━━ INPUT ━━
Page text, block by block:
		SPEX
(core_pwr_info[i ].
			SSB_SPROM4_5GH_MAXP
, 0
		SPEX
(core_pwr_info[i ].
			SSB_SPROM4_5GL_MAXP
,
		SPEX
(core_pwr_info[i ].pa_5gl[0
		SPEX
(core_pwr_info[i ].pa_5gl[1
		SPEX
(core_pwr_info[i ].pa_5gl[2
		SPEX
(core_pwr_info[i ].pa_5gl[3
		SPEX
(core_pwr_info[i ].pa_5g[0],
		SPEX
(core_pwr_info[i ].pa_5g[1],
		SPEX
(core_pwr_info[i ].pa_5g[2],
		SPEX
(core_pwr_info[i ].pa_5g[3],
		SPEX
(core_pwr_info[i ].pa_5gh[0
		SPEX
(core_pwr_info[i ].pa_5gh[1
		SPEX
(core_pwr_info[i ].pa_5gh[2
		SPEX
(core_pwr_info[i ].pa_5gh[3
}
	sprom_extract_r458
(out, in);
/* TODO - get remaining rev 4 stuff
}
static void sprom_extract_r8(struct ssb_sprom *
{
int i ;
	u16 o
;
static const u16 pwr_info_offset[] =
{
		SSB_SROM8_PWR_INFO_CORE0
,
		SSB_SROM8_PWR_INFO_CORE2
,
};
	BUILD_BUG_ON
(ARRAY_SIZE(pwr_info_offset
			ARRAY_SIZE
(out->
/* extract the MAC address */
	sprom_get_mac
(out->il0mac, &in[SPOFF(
━━━
_WHAT THE EXERCISE ASKS:_ Lines from the one holding "static void sprom_extract_r8(struct" to the last line of the records: return these exactly, and only these.

_PROBLEM SOLUTION:_
static void sprom_extract_r8(struct ssb_sprom *
{
int i ;
	u16 o
;
static const u16 pwr_info_offset[] =
{
		SSB_SROM8_PWR_INFO_CORE0
,
		SSB_SROM8_PWR_INFO_CORE2
,
};
	BUILD_BUG_ON
(ARRAY_SIZE(pwr_info_offset
			ARRAY_SIZE
(out->
/* extract the MAC address */
	sprom_get_mac
(out->il0mac, &in[SPOFF(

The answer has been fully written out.